Millones de habitantes en todo el mundo han podido salir de la pobreza en las últimas
décadas en gran parte debido al alto crecimiento económico en dichas naciones.
En el Grupo del Banco Mundial hemos calculado que las tasas de crecimiento tendrán
que ser superiores a las registradas antes de la crisis financiera mundial
especialmente en Asia meridional y África— para poder lograr un mundo sin el estigma de la pobreza extrema.
Es por eso que me preocupan las proyecciones de nuestro informe “Perspectivas económicas mundiales”, un documento que publicamos dos veces al año. En enero, estimamos que los países en desarrollo crecerían un 5,3 % en 2014. Ahora, hemos bajado nuestros pronósticos a 4,8 %.

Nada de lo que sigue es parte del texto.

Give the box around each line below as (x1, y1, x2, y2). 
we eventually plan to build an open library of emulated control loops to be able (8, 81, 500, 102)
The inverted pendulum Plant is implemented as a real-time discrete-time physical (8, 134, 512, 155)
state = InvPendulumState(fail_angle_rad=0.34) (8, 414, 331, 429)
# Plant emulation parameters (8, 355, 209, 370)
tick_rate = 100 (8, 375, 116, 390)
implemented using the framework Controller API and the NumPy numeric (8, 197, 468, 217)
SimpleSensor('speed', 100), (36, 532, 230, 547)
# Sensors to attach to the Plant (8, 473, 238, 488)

Estas revisiones a la baja se debieron en parte al severo invierno registrado en Estados Unidos y la crisis en curso en Ucrania. Pero los presupuestos de muchos países en desarrollo también están en dificultades y los déficits son elevados y siguen aumentando
Al mismo tiempo, los precios de los productos básicos —de los que muchos países dependen como fuente de ingresos— han caído mientras que la inversión y el financiamiento han sido más difíciles de conseguir.

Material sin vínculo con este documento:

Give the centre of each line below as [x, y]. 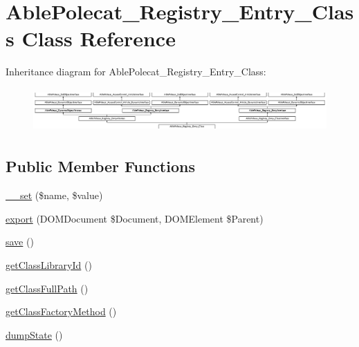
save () [20, 242]
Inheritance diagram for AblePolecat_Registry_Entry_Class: [136, 72]
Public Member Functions [100, 166]
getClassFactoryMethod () [61, 311]
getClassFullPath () [47, 288]
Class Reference [99, 38]
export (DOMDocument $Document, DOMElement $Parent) [135, 218]
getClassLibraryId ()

Esto significa que muchos países no tienen margen de maniobra
para enfrentar una crisis, y mucho menos sacar a más personas de la pobreza
También implica que deben hacer todo lo que puedan para evitar posibles perturbaciones como la crisis alimentaria de 2007, que obligó a muchos pobres en las naciones en desarrollo a dejar de comer o vender sus bienes solo para alimentarse
Los Gobiernos de los países en desarrollo deben avanzar más rápidamente e invertir más en las reformas estructurales internas —lo que significa tener prudencia fiscal, crear un entorno empresarial competitivo y, en el largo plazo, invertir en salud, educación e infraestructura— para estimular un crecimiento económico de amplia base e inclusivo. Estas políticas dinámicas beneficiarán a todos los ciudadanos, incluidos los que están en la pobreza o que una crisis puede volver a hacer caer en la indigencia.